他现在什么都做不了,一时冲动,很有可能会让自己白白丧命。

他无力的滑坐在地上,背靠着后面的木板。

他好恨,甚至恨那个人为什么要送自己回来。

以后,就只有自己一个人了。

身后阿福闭着眼睛,越发虚弱。他知道叶凉臣还在,也知道自己就快要死了,他慢慢说道。

“少爷,如果阿福走了,你不要难过。

以后她们再送过来饭菜,你就能一个人吃了。

不用再分给阿福了,吃饱了,少爷就能长高,长高就打得过他们了……”

声音越来越小,越来越小。

阿福说完,便再度陷入昏迷之中。

……

桑梓院。

这边叶桑榆回到院子,暂时先懒得管这叶府的破事了。

刚到床榻边上,斜斜的仰面往床上一躺,双脚朝天,一只脚帮忙蹬一个绣鞋,然后卷过被子就往里钻。

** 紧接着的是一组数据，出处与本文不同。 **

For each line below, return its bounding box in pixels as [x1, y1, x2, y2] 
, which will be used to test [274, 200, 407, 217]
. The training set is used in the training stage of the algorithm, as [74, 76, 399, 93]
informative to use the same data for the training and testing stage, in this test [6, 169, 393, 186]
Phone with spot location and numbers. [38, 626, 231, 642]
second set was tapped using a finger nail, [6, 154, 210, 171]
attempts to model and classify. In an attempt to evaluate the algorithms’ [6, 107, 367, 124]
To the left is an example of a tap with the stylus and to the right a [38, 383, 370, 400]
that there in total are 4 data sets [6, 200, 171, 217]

当三月进来,看到的情形是,粉色的绣鞋一只在床上,一只都快飞到屏风外面了。

她无奈捡起来,放到床边的脚踏上。

“小姐,你怎么不脱衣服?小心又生病了!”

“唔~没事,我困,就这样吧!我先补一觉,可能要睡到晚上,醒来之前,记得准备好吃的。”

她趴在那里背对着三月说道。

“好吧。”

三月走过去给她掖了掖被角。

等三月一一放下床前纱幔的时候,突然从里面蹿出一颗头来。

“等等,三月,记得多备一盒饭菜,精致些,然后你找找有没有治疗跌打损伤的药膏,也一并准备着,我晚上要用。”

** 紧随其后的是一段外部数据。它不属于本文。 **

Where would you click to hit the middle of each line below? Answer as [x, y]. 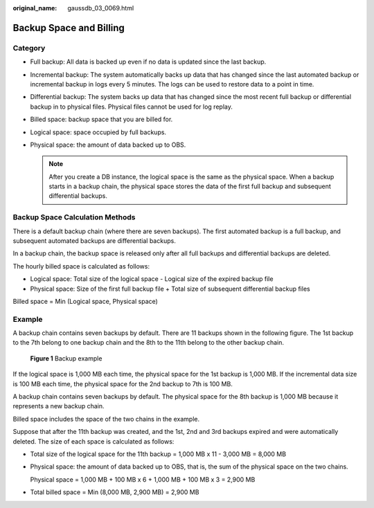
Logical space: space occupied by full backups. [98, 132]
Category [29, 48]
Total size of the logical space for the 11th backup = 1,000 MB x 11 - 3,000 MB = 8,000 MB [158, 454]
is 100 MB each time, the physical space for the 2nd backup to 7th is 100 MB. [123, 383]
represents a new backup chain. [59, 406]
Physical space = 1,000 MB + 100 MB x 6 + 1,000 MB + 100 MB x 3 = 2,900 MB [143, 479]
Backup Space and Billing [69, 28]
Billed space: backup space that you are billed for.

“小姐,你要药膏做什么,奴婢这倒是有上回小姐被大夫人罚了没用完的,莫不是你又哪里伤着了?奴婢瞧瞧!”

说着便要过来掀她的衣裳。

“哎,不用,不用,不是我,你准备着就是了,干嘛用等我睡醒了再告诉你。”

“好吧”

床帐里又飘出来一句话。

“记住,你家小姐睡觉的时候,天塌下来了也不许喊我。”

“嗯”

……

当叶桑榆再次睁开双眼的时候,已至掌灯时分。

这一觉睡到自然醒,真的是穿书之后,第一件心情愉悦的事情了。

“三月。”

她撩开床帘,一边将白嫩嫩的小脚钻进绣鞋里,一边喊人。

“小姐,你总算睡醒了。”

三月从外面走进来。

“天都黑了,我还以为小姐要睡到明天早上才起床呢。”

“三月,你胆子大了,才一天就敢笑话你家小姐了,有出息。”

“哪有?”

三月嘴上说没有,但相比以前胆小柔弱的模样,现在爱笑多了。

“饭菜还热的吗?”

“热着呢,让四月一边烧水,一边给小姐看着。”

“行,你让她把饭菜带过来吧,你们也没有吃吧,准备三副碗筷,我们一起吃。”

“啊,这怎么行呢!小姐,这不合规矩的。”

三月反驳道。

从前主子虽然对外人比较凶,但是对于冯嬷嬷留给她的两个丫鬟还是不错的。

有时候老太太赏的吃食,小姐吃了两口就不要了,怒气冲冲的说让她们拿走,随她们处置,然后就进了她们的肚子,可好吃了。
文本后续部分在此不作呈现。